Lecture-7: Chapter-2 (Waves & Oscillation)

General wave properties

Wave:  Wave is a form of disturbance which travels through the elastic medium  due to the repeated periodic motion of the particles of the medium. For example, when we drop a pebble into a pond of still water, a few circular ripples (disturbances) move outwards on the surface of the water. As these circular ripples spread out, energy is being carried with them.

Source of waves: The source of any wave is a vibration or oscillation. For example, we can produce waves on a rope by fixing one end to a wall and moving the other end up and down as shown in Fig-2. The up and down movements make up the vibrations and oscillations.

Types of waves:There are two main types of waves.

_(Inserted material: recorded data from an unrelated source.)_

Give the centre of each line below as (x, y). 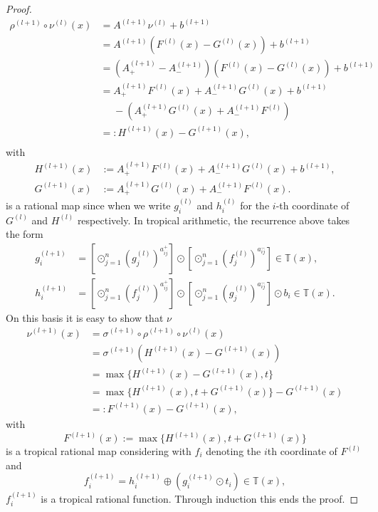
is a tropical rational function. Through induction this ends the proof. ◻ (200, 499)
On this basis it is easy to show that (85, 317)
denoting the (233, 451)
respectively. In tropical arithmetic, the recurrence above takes (214, 220)
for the (255, 205)
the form (25, 234)
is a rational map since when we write (88, 205)
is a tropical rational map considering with (99, 451)

They are

1.   Mechanical waves and 2. electromagnetic waves

Mechanical waves: These waves propagate through a medium, and the substance of this medium is deformed. The deformation reverses itself owing to restoring forces resulting from its deformation.     For example, sound waves propagate via air molecules colliding with their neighbors. When air molecules collide, they also bounce away from each other (a restoring force). This keeps the molecules from continuing to travel in the direction of the wave.

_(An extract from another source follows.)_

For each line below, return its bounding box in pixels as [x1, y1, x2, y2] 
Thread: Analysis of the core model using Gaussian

Electromagnetic (EM) waves: These waves do not require a medium. Instead, they consist of periodic oscillations in electrical and magnetic fields generated by charged particles, and can therefore travel through a vacuum. These types of waves vary in wavelength, and include radio waves, microwave, infrared radiation, visible light, ultraviolet radiation, X-rays, and gamma rays. Fig. below shows the EM spectrum with increasing wavelength.

Gamma ray

X-ray

Ultraviolet radiation

Visible light

Infra-red radiation

Microwave

Radio wave

Some common properties of all EM wave:

1.   They are all transverse waves.

2.   They travel at the same speed of light 3X10⁸ m/s in vacuum.

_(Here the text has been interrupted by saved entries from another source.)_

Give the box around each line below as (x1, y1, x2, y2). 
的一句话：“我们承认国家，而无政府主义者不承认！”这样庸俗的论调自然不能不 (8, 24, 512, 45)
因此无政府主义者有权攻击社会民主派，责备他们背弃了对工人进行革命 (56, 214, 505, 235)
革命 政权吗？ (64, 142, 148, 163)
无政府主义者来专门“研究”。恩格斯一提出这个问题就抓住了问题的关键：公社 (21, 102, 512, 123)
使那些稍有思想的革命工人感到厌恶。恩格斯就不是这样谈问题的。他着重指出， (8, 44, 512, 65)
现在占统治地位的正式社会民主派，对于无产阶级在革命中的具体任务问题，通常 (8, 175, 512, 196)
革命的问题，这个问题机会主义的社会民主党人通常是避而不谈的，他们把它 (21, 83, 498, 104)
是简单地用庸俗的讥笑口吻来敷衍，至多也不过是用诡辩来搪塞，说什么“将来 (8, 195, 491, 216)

3.   They do not require any material medium to travel.

4.   They obey the laws of reflection, refraction and diffraction.

5.   They can be emitted and absorbed by matter.

6. The wave equation v=f λ is applicable to all these waves.

Waves are classified into another two types depending on the direction of its oscillation. They are:              1. Transverse wave and 2. Longitudinal wave               
1. Transverse wave: The wave in which vibration of particles are perpendicular (at right angles) to the direction of wave propagation (the direction of energy transfer) are called transverse wave.            Examples: Water wave, light wave and all EM waves.

 
2. Longitudinal wave: The wave in which vibration of particles are parallel to the direction of wave propagation (the direction of energy transfer) are called longitudinal wave.                                    Examples: Sound wave and wave in a spring.

Wave parameters:

1.   Crests and troughs: These are the high points and low points that characterize transverse wave only. For longitudinal waves, the terms are compressions and rarefactions.

2.   Amplitude, A: It is the maximum displacement fron the rest or central position, in either direction. Its SI unit is meter (m).

3.   Frequency, f: It is the number of complete waves made in one second. It’s SI unit is cycle/second or Hertz (Hz).

4.   Wavelength, λ: It is the distance between two point on a wave that are in phase or it is the distance between two crests or troughs. Its SI unit is meter (m).

5.   Period, T: It is the time taken to produce one complete wave. Its SI unit is second (s).

6.    Wave speed, v: It is the distance traveled by a wave in one second. Its SI unit is meter/second (m/s).

·       The relation between frequency and time period:

T=1/f

·       The relation between frequency, wavelength and speed:

V=f λ

Example-1: A wave is moving on a slinky with a frequency 3 Hz and a wavelength of 0.3 m. What is the wave speed?

Solution: Given: f= 3 Hz, λ=0.3 m, v=?

We know, v= f λ or, v= 3X0.3=0.9 m/s (Answer).

Example-2: The speed of green light of wavelength 0.6 μm in vacuum is 3.0X10⁸ m/s. What is its frequency?

Solution: Given: v= 3X10⁸ m/s, λ=0.6 μm= 0.6X10^-6 m, v=?

We know, v= f λ or, f=v/ λ =3X10⁸ / 0.6X10^-6 =5.0X10¹⁴ Hz (Answer).

Distinction between transverse and longitudinal wave

Sl. No.	Transverse wave	Longitudinal wave
1	The wave in which vibration of particles are perpendicular (at right angles) to the direction of wave propagation (the direction of energy transfer) are called transverse wave.	The wave in which vibration of particles are parallel to the direction of wave propagation (the direction of energy transfer) are called longitudinal wave.
2	During propagation of the wave crests and troughs are produced in the medium.	During propagation of the wave compression and rarefaction are produced in the medium.
3	The distance between two successive crests or troughs is called wavelength.	The distance between two successive compressions or rarefaction is called wavelength.
4	Polarization of the medium takes places.	Polarization of the medium does not takes places.